▸ **WHAT IS EXPECTED**: For every entry below, give it back exactly and leave out any image.
==================================================
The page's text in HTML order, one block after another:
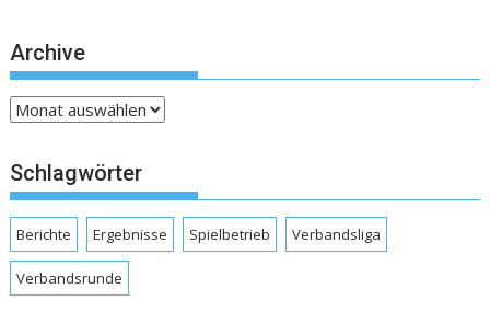
Archive
Archive
Schlagwörter
Berichte Ergebnisse Spielbetrieb Verbandsliga
Verbandsrunde
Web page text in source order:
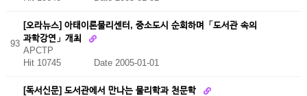
93
[오라뉴스] 아태이론물리센터, 중소도시 순회하며「도서관 속의
과학강연」개최
APCTP
Hit 10745 Date 2005-01-01
[독서신문] 도서관에서 만나는 물리학과 천문학
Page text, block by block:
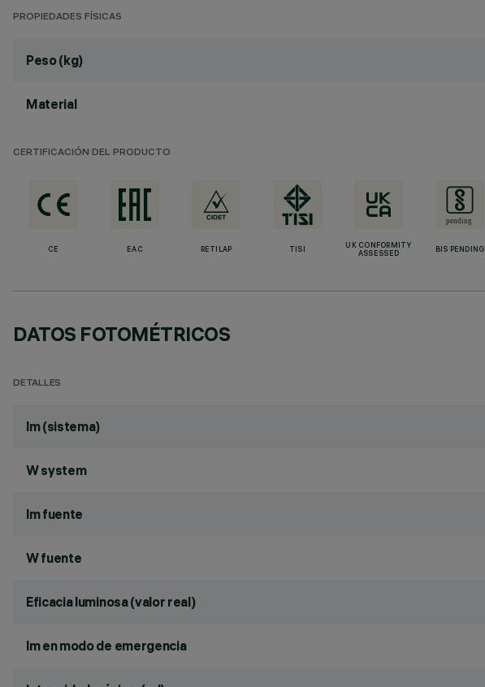
PROPIEDADES FÍSICAS
Peso (kg)
Material
CERTIFICACIÓN DEL PRODUCTO
CE EAC RETILAP TISI
UK CONFORMITY
ASSESSED
BIS PENDING
DATOS FOTOMÉTRICOS
DETALLES
lm (sistema)
W system
lm fuente
W fuente
Eficacia luminosa (valor real)
lm en modo de emergencia
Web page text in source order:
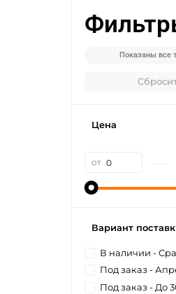
Показаны все
Цена
от
Вариант
В наличии -
Под заказ -
Под заказ - До
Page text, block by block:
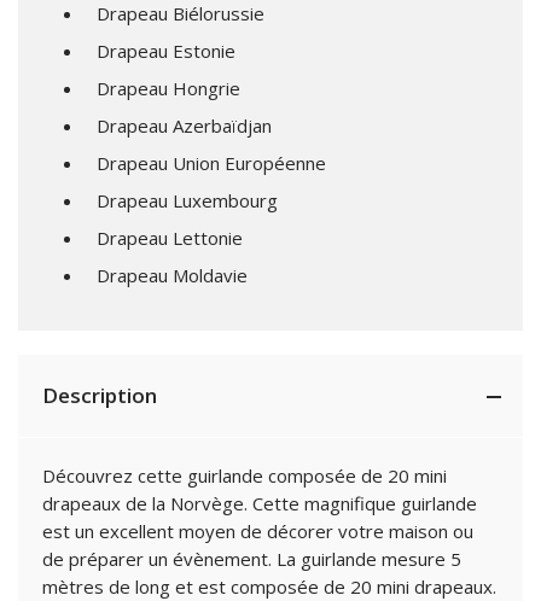
Drapeau Biélorussie
Drapeau Estonie
Drapeau Hongrie
Drapeau Azerbaïdjan
Drapeau Union Européenne
Drapeau Luxembourg
Drapeau Lettonie
Drapeau Moldavie
Description
Découvrez cette guirlande composée de 20 mini
drapeaux de la Norvège. Cette magnifique guirlande
est un excellent moyen de décorer votre maison ou
de préparer un évènement. La guirlande mesure 5
mètres de long et est composée de 20 mini drapeaux.
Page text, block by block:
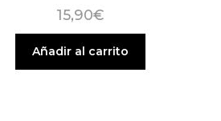
15,90€
Añadir al carrito
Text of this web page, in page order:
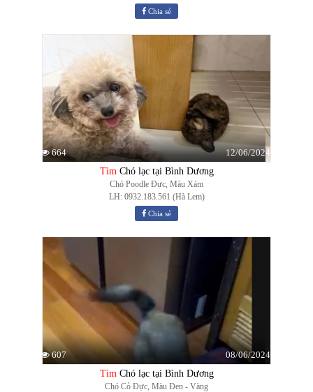
Chia sẻ
664
12/06/2024
Tìm Chó lạc tại Bình Dương
Chó Poodle Đực, Màu Xám
LH: 0932.183.561 (Hà Lem)
Chia sẻ
607
08/06/2024
Tìm Chó lạc tại Bình Dương
Chó Cỏ Đực, Màu Đen - Vàng
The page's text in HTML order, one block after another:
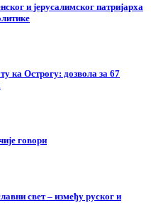
и јерусалимског патријарха
ка Острогу: дозвола за 67
говори
свет – између руског и
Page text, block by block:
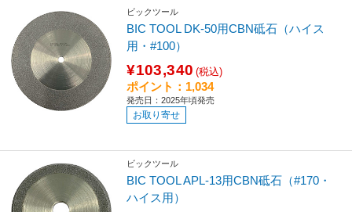
ビックツール
BIC TOOL DK-50用CBN砥石（ハイス
用・#100）
¥103,340 (税込)
ポイント：1,034
発売日：2025年頃発売
お取り寄せ
ビックツール
BIC TOOL APL-13用CBN砥石（#170・
ハイス用）
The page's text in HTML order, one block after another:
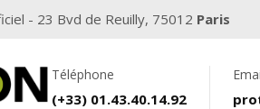
- 23 Bvd de Reuilly, 75012 Paris
Téléphone
(+33) 01.43.40.14.92
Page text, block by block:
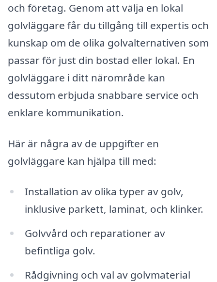
och företag. Genom att välja en lokal
golvläggare får du tillgång till expertis och
kunskap om de olika golvalternativen som
passar för just din bostad eller lokal. En
golvläggare i ditt närområde kan
dessutom erbjuda snabbare service och
enklare kommunikation.
Här är några av de uppgifter en
golvläggare kan hjälpa till med:
Installation av olika typer av golv,
inklusive parkett, laminat, och klinker.
Golvvård och reparationer av
befintliga golv.
Rådgivning och val av golvmaterial
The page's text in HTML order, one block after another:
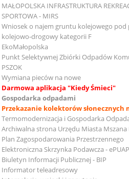
MAŁOPOLSKA INFRASTRUKTURA
SPORTOWA - MIRS
Wniosek o najem gruntu kolejowego pod
kolejowo-drogowy kategorii F
EkoMałopolska
Punkt Selektywnej Zbiórki Odpadów
PSZOK
Wymiana pieców na nowe
Darmowa aplikacja "Kiedy Śmieci"
Gospodarka odpadami
Przekazanie kolektorów słonecznych
Termomodernizacja i Gospodarka
Archiwalna strona Urzędu Miasta Mszana
Plan Zagospodarowania Przestrzennego
Elektroniczna Skrzynka Podawcza - ePUAP
Biuletyn Informacji Publicznej - BIP
Informator teleadresowy
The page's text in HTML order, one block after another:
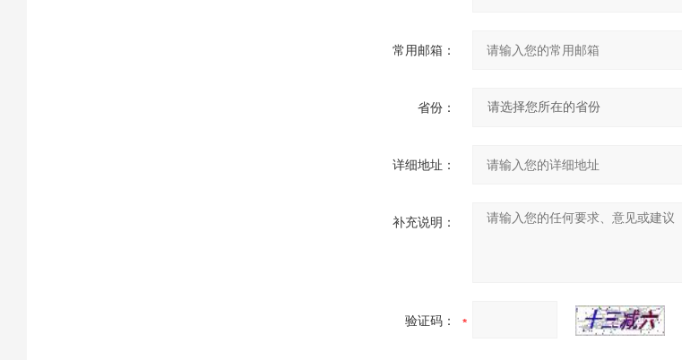
常用邮箱：
省份：
详细地址：
补充说明：
验证码：
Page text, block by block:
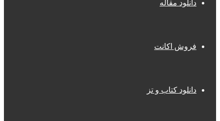
دانلود مقاله
فروش اکانت
دانلود کتاب و تز
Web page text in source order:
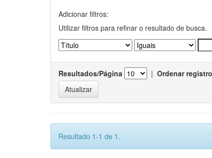
Adicionar filtros:
Utilizar filtros para refinar o resultado de busca.
Resultados/Página | Ordenar
Resultado 1-1 de 1.
==================================================
▸ **SOLUTION FOR THIS PROBLEM**:
The page's text in HTML order, one block after another:
Archive
Archive
Schlagwörter
Berichte Ergebnisse Spielbetrieb Verbandsliga
Verbandsrunde
Web page text in source order:
93
[오라뉴스] 아태이론물리센터, 중소도시 순회하며「도서관 속의
과학강연」개최
APCTP
Hit 10745 Date 2005-01-01
[독서신문] 도서관에서 만나는 물리학과 천문학
Page text, block by block:
PROPIEDADES FÍSICAS
Peso (kg)
Material
CERTIFICACIÓN DEL PRODUCTO
CE EAC RETILAP TISI
UK CONFORMITY
ASSESSED
BIS PENDING
DATOS FOTOMÉTRICOS
DETALLES
lm (sistema)
W system
lm fuente
W fuente
Eficacia luminosa (valor real)
lm en modo de emergencia
Web page text in source order:
Показаны все
Цена
от
Вариант
В наличии -
Под заказ -
Под заказ - До
Page text, block by block:
Drapeau Biélorussie
Drapeau Estonie
Drapeau Hongrie
Drapeau Azerbaïdjan
Drapeau Union Européenne
Drapeau Luxembourg
Drapeau Lettonie
Drapeau Moldavie
Description
Découvrez cette guirlande composée de 20 mini
drapeaux de la Norvège. Cette magnifique guirlande
est un excellent moyen de décorer votre maison ou
de préparer un évènement. La guirlande mesure 5
mètres de long et est composée de 20 mini drapeaux.
Page text, block by block:
15,90€
Añadir al carrito
Text of this web page, in page order:
Chia sẻ
664
12/06/2024
Tìm Chó lạc tại Bình Dương
Chó Poodle Đực, Màu Xám
LH: 0932.183.561 (Hà Lem)
Chia sẻ
607
08/06/2024
Tìm Chó lạc tại Bình Dương
Chó Cỏ Đực, Màu Đen - Vàng
The page's text in HTML order, one block after another:
и јерусалимског патријарха
ка Острогу: дозвола за 67
говори
свет – између руског и
Page text, block by block:
ビックツール
BIC TOOL DK-50用CBN砥石（ハイス
用・#100）
¥103,340 (税込)
ポイント：1,034
発売日：2025年頃発売
お取り寄せ
ビックツール
BIC TOOL APL-13用CBN砥石（#170・
ハイス用）
The page's text in HTML order, one block after another:
- 23 Bvd de Reuilly, 75012 Paris
Téléphone
(+33) 01.43.40.14.92
Page text, block by block:
och företag. Genom att välja en lokal
golvläggare får du tillgång till expertis och
kunskap om de olika golvalternativen som
passar för just din bostad eller lokal. En
golvläggare i ditt närområde kan
dessutom erbjuda snabbare service och
enklare kommunikation.
Här är några av de uppgifter en
golvläggare kan hjälpa till med:
Installation av olika typer av golv,
inklusive parkett, laminat, och klinker.
Golvvård och reparationer av
befintliga golv.
Rådgivning och val av golvmaterial
The page's text in HTML order, one block after another:
MAŁOPOLSKA INFRASTRUKTURA
SPORTOWA - MIRS
Wniosek o najem gruntu kolejowego pod
kolejowo-drogowy kategorii F
EkoMałopolska
Punkt Selektywnej Zbiórki Odpadów
PSZOK
Wymiana pieców na nowe
Darmowa aplikacja "Kiedy Śmieci"
Gospodarka odpadami
Przekazanie kolektorów słonecznych
Termomodernizacja i Gospodarka
Archiwalna strona Urzędu Miasta Mszana
Plan Zagospodarowania Przestrzennego
Elektroniczna Skrzynka Podawcza - ePUAP
Biuletyn Informacji Publicznej - BIP
Informator teleadresowy
The page's text in HTML order, one block after another:
常用邮箱：
省份：
详细地址：
补充说明：
验证码：
Page text, block by block:
دانلود مقاله
فروش اکانت
دانلود کتاب و تز
Web page text in source order:
Adicionar filtros:
Utilizar filtros para refinar o resultado de busca.
Resultados/Página | Ordenar
Resultado 1-1 de 1.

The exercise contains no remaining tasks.